Computers and Coordinator Economics
The major
difference between capitalist and coordinator economies is that in the former
the currency of economic power is property, while in the latter it is
information. In capitalism, the ruling class rules because it owns the
material means of production. In a coordinator economy, control over
knowledge empowers the coordinator economic elite. In the coordinator
economy, whether allocation is by central planning or markets, coordinators
are responsible for the vast majority of economic decisions. They monopolize
information critical to making decisions and skills associated with
controlling hierarchical work settings. They also claim a disproportionate
share of society's produced output for themselves.
In many ways
the uses of computers in coordinator societies are similar to their uses
under capitalism, though in the former case the coordinator class no longer
functions at the behest of a class of owners. As economic chieftains they
work not to maintain property relations and profit margins for owners but to
maintain their own monopoly on information and skill as their means of
appropriating a disproportionate share of social output and power.
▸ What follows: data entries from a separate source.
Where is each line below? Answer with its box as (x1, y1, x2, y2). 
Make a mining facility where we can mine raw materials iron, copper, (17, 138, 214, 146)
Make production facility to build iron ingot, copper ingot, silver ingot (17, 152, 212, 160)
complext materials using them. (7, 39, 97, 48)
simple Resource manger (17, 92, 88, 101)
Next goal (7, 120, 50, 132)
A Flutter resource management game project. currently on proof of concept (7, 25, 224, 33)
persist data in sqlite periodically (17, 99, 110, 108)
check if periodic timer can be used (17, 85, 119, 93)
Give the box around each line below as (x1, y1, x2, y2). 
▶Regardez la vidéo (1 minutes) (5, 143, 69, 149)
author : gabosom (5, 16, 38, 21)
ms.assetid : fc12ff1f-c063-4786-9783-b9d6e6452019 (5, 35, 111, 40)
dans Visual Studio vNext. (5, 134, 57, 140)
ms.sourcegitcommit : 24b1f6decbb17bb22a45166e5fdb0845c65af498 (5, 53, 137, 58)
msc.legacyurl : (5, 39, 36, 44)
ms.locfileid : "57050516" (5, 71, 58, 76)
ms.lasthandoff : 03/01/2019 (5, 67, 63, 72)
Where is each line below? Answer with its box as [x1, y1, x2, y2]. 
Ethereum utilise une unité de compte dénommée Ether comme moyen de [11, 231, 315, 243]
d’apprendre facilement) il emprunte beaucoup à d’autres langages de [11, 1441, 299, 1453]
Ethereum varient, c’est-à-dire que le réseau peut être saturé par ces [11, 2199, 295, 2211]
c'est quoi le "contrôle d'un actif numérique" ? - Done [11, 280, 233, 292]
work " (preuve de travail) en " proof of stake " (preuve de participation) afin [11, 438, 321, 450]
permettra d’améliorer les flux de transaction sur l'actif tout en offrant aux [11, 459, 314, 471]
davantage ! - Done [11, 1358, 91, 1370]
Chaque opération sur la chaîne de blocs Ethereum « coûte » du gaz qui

Like
capitalism, coordinator economies can come in more or less totalitarian
forms. To date we have seen the more totalitarian versions in which most
intellectuals and professionals are excluded from access to most important
information. While many of these coordinator societies are currently
reverting to capitalism, it is still unclear where the Soviet Union and China
are headed. And, in any case, if social democratic trends persist, we may see
transitions from more to less authoritarian coordinator forms in Europe's
future. The point is that computers can fit into this setting even if they
are accessible to all intellectuals and administrators, so long as they are
kept from other members of society.
So whereas
capitalists want computer science to advance the old capitalist goals,
coordinators want computer science to rationalize society under the sway of mystified
knowledge they monopolize. The two economic systems have different
characteristics. But neither serves the interests of ordinary workers and in
both computers are primarily tools of elite control. From the workers'
perspective the struggle between coordinators and capitalists is ultimately a
fight between two factions of the "haves." The struggle could be
over whether massive advertising and aggressive marketing, as at IBM, or
technocratic creativity in product design, as in smaller companies, will
determine success in high-tech industries-a very interesting contemporary
example of coordinator versus capitalist struggle within capitalist
society--or over economic structures themselves. But what if the non-elite
began to struggle over the definition and dissemination of computer
technologies? What difference might that make?